**TASK INSTRUCTIONS:** Show every line from the entries that follow which holds the word "libraries".

**EXTRACTED DATA:**
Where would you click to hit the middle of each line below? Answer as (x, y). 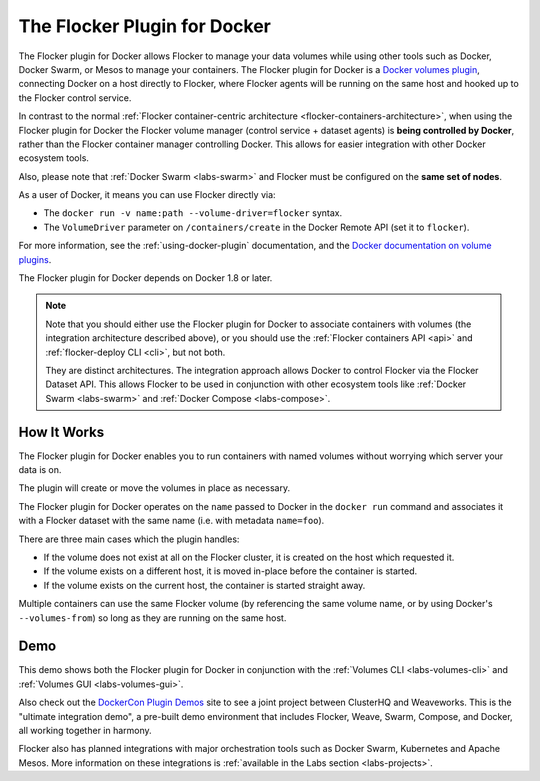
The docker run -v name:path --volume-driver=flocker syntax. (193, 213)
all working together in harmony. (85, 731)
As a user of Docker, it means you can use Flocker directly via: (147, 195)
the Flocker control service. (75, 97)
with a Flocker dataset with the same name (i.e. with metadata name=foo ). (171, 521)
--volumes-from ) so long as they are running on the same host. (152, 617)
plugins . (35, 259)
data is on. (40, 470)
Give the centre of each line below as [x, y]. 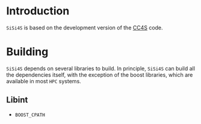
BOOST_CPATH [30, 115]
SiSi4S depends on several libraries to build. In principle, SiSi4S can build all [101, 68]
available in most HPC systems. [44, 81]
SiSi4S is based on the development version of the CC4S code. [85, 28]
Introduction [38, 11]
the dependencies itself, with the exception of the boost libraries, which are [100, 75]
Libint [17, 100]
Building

...

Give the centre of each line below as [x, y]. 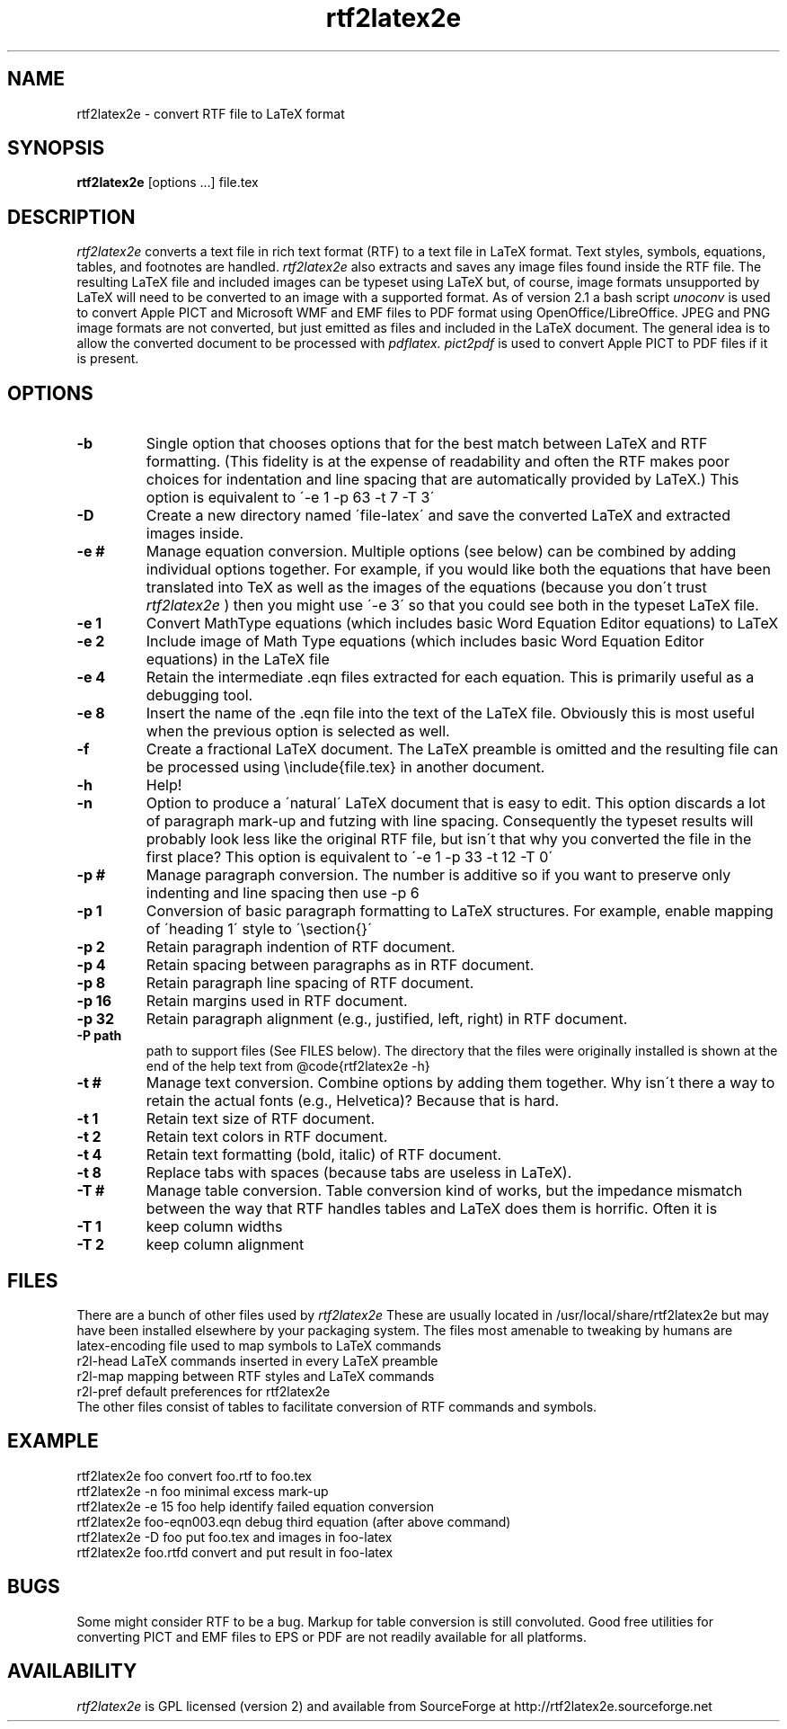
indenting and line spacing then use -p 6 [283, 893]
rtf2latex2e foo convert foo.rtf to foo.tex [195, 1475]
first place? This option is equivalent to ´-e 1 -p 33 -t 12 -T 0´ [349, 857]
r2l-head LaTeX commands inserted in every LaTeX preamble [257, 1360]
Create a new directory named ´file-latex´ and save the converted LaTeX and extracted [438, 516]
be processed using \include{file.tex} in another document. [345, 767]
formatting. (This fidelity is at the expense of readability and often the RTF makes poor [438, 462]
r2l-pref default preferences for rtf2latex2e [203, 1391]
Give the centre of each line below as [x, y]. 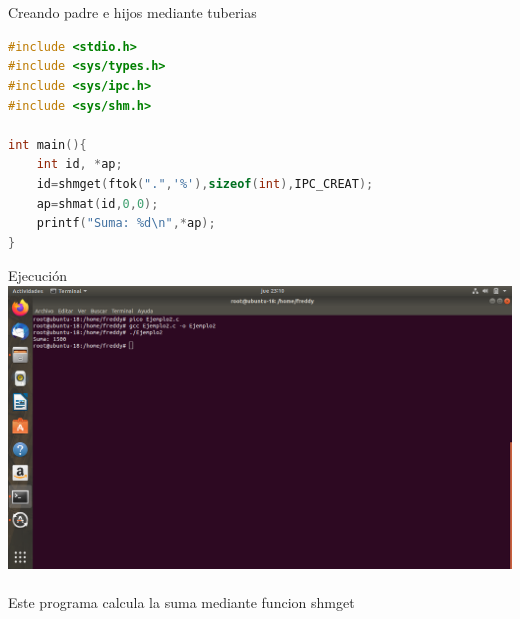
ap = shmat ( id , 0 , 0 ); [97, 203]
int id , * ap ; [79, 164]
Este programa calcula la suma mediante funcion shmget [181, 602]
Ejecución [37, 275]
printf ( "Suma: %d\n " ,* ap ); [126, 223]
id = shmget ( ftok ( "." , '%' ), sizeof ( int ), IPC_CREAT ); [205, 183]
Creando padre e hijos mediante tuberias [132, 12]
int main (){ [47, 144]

**TASK OUTPUT:**
SiSi4S depends on several libraries to build. In principle, SiSi4S can build all [101, 68]
the dependencies itself, with the exception of the boost libraries, which are [100, 75]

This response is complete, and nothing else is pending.